Meghan Markle and Prince Harry said we must all acknowledge the "uncomfortable" past of the Commonwealth, as they tell young campaigners "it's not going to be easy" but the world must "right those wrongs". 

The couple spoke about this in a recent video conversation about the fight for equality with young leaders from across the world linked to the Queen's Commonwealth Trust (QCT).

Harry serves as president of the QCT while Meghan is vice-president — positions they have kept on following their departure from their frontline royal roles.

In the video conversation, Meghan and Harry spoke with Chrisann Jarrett, QCT Trustee and co-founder and co-CEO of We Belong; Alicia Wallace, director of Equality Bahamas; Mike Omoniyi, founder and CEO of The Common Sense Network; and Abdullahi Alim who leads the World Economic Forum's Global Shapers network of emerging young leaders in Africa and the Middle East.

“We can’t deny or ignore the fact that all of us have been educated to see the world differently," Harry said during the conversation.

"However, once you start to realize that there is that bias there, then you need to acknowledge it, you need to do the work to become more aware … so that you can help stand up for something that is so wrong and should not be acceptable in our society today.”

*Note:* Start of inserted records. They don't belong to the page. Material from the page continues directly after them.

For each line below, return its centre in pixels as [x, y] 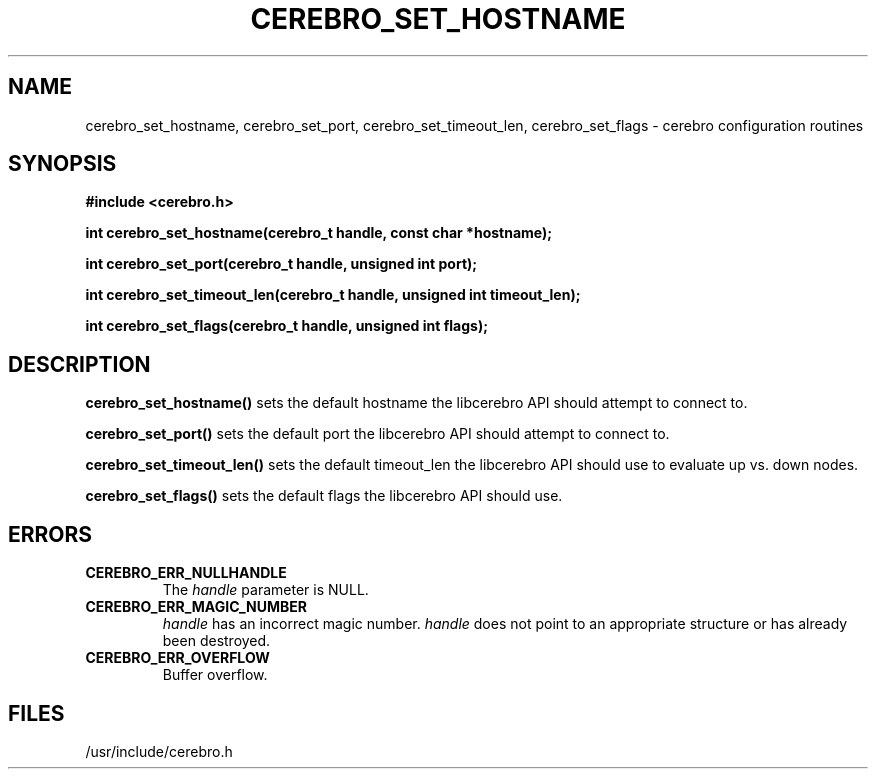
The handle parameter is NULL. [265, 590]
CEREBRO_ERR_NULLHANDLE [186, 573]
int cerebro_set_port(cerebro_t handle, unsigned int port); [281, 264]
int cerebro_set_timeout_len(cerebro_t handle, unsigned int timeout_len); [333, 295]
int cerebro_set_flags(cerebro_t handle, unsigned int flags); [286, 326]
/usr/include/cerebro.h [159, 751]
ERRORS [50, 534]
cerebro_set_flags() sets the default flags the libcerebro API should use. [324, 496]

Harry, whose grandmother is head of the Commonwealth, said there is "no way that we can move forward unless we acknowledge the past". 

“We’re going to have to be a little uncomfortable right now because it’s only in pushing through that discomfort that we get to the other side of this," Meghan added.

The couple then shared their hope for a better future driven by young people and a new generation of leaders.

“It’s not just in the big moments, it’s in the quiet moments where racism and unconscious bias lies and thrives," Megan explained. "It makes it confusing for a lot of people to understand the role that they play in that, both passively and actively.”

Harry said that the Black Lives Matter movement has allowed for people to recognize “the wrong” in the world, adding that ” this is the moment when people are starting to be listened to.”

Meghan continued on to say that the couple would do “everything from our end,” to help the young people — with Harry stressing his age adding that it was in the hands of the younger generation now. 

“I’m ageing – I’m 35,” he said.

“That’s not ageing,” his wife interjected.